The Cost of Higher Education
One of the predictable outcomes of the technology revolution is that the cost of providing education should gradually fall to zero. In time, the marginal cost of providing most aspects of education, especially "higher education," should be negligible.
Why?
First of all, the body of knowledge that is imparted in higher education grows only glacially. From year to year, you can think of it as almost constant. We also know a lot about how people learn and we know that people can learn from using computers, ebooks, and the like. These things are cheap and getting cheaper.
Does it help to have classrooms? Yes, but only marginally. Often computer programs and well crafted films can provide better instruction than the classroom. Businesses, like the Teaching Company, have exploited the idea that courses on CDs can teach as effectively, perhaps more effectively, than herding students into classrooms.

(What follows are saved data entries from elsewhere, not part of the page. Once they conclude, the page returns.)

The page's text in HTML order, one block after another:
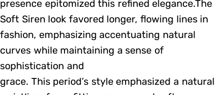
presence epitomized this refined elegance.The
Soft Siren look favored longer, flowing lines in
fashion, emphasizing accentuating natural
curves while maintaining a sense of
sophistication and
grace. This period’s style emphasized a natural
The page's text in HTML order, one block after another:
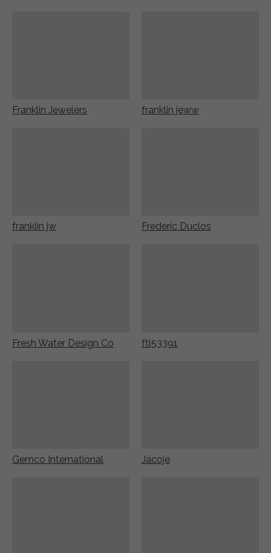
Franklin Jewelers franklin jeww
franklin jw Frederic Duclos
Fresh Water Design Co ftl53391
Gemco International Jacoje
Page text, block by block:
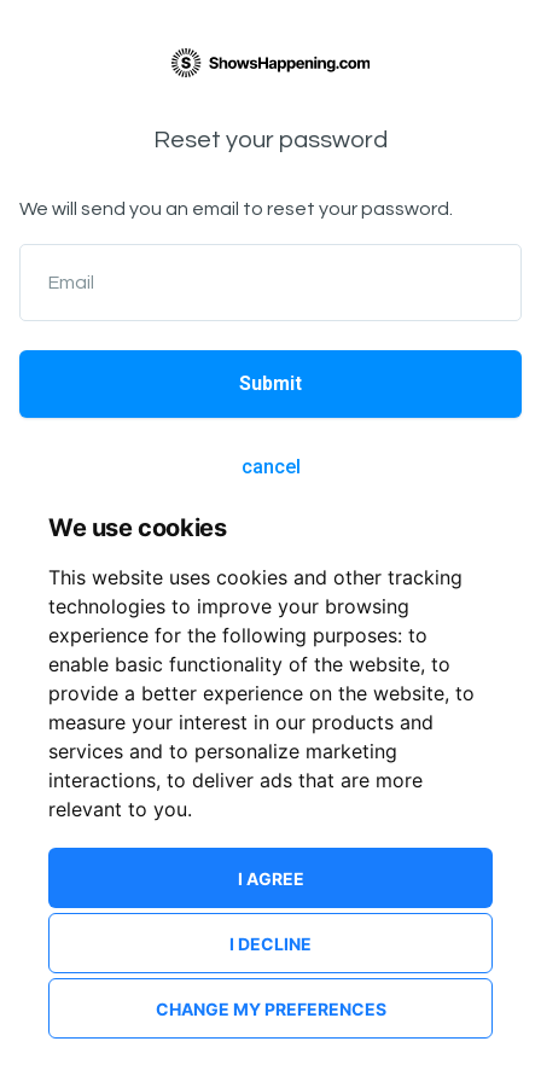
We use cookies
This website uses cookies and other tracking
technologies to improve your browsing
experience for the following purposes: to
enable basic functionality of the website, to
provide a better experience on the website, to
measure your interest in our products and
services and to personalize marketing
interactions, to deliver ads that are more
relevant to you.
I AGREE
I DECLINE
CHANGE MY PREFERENCES
Reset your password
We will send you an email to reset your password.
Email
Submit
cancel
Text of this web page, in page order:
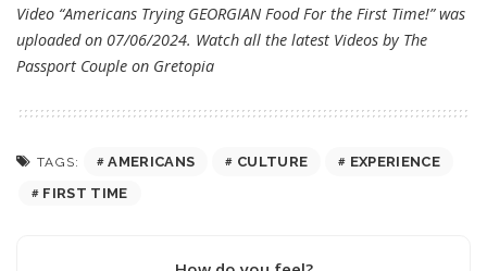
Video “Americans Trying GEORGIAN Food For the First Time!” was
uploaded on 07/06/2024. Watch all the latest Videos by The
Passport Couple on Gretopia
TAGS: AMERICANS CULTURE
EXPERIENCE
FIRST TIME
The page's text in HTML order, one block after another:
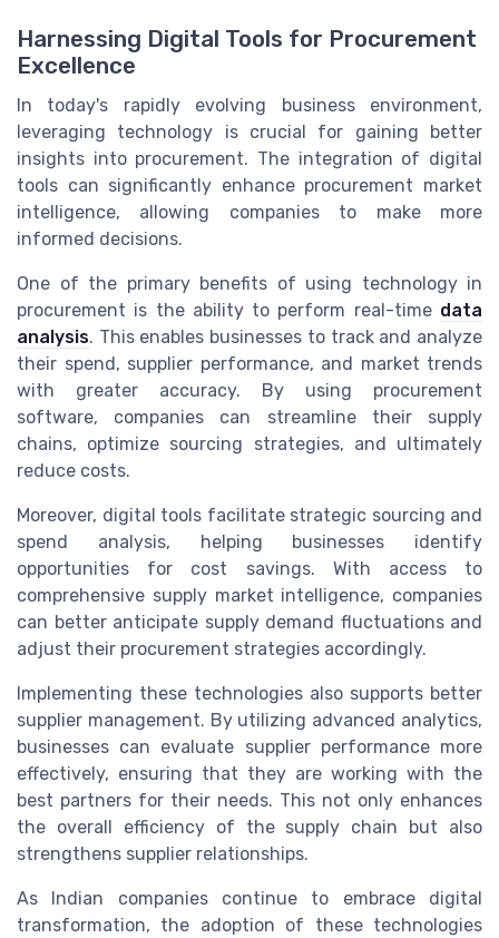
Harnessing Digital Tools for Procurement
Excellence
In today's rapidly evolving business environment,
leveraging technology is crucial for gaining better
insights into procurement. The integration of digital
tools can significantly enhance procurement market
intelligence, allowing companies to make more
informed decisions.
One of the primary benefits of using technology in
procurement is the ability to perform real-time data
analysis. This enables businesses to track and analyze
their spend, supplier performance, and market trends
with greater accuracy. By using procurement
software, companies can streamline their supply
chains, optimize sourcing strategies, and ultimately
reduce costs.
Moreover, digital tools facilitate strategic sourcing and
spend analysis, helping businesses identify
opportunities for cost savings. With access to
comprehensive supply market intelligence, companies
can better anticipate supply demand fluctuations and
adjust their procurement strategies accordingly.
Implementing these technologies also supports better
supplier management. By utilizing advanced analytics,
businesses can evaluate supplier performance more
effectively, ensuring that they are working with the
best partners for their needs. This not only enhances
the overall efficiency of the supply chain but also
strengthens supplier relationships.
As Indian companies continue to embrace digital
transformation, the adoption of these technologies
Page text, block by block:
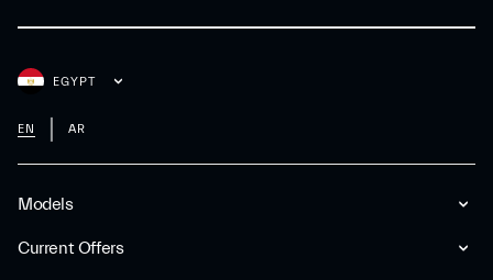
Models
Current Offers
EGYPT
EN AR
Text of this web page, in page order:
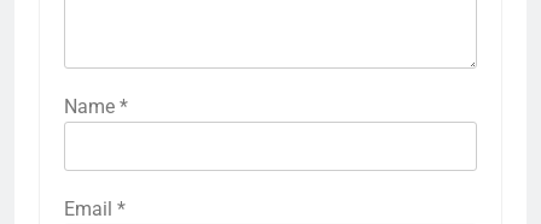
Name *
Email *
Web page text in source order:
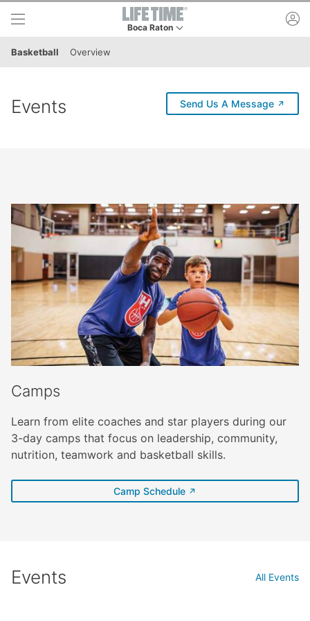
Skip to lower navigation bar
Skip to main content
Boca Raton
Basketball Overview
Events Send Us A Message
Camps
Learn from elite coaches and star players during our
3-day camps that focus on leadership, community,
nutrition, teamwork and basketball skills.
Camp Schedule (external link)
Events All Events
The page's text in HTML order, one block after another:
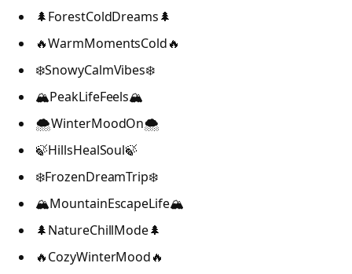
🌲ForestColdDreams🌲
🔥WarmMomentsCold🔥
❄️SnowyCalmVibes❄️
🏔️PeakLifeFeels🏔️
🌨️WinterMoodOn🌨️
🍃HillsHealSoul🍃
❄️FrozenDreamTrip❄️
🏔️MountainEscapeLife🏔️
🌲NatureChillMode🌲
🔥CozyWinterMood🔥

We know that the really great teachers spend less and less time in the classroom of American higher education institutions. This is a blanket recognition that the classroom may not be a high priority for American higher education institutions. Indeed, we know that classroom instruction has not been a major priority of the so-called elite higher education institutions for many years.
We know that one-on-one mentorship can help in higher education. But, over time, there is less and less one-on-one mentorship in American higher education, especially at elite schools. The more "elite" the school, the less likely a student will ever receive any educational mentoring in the school.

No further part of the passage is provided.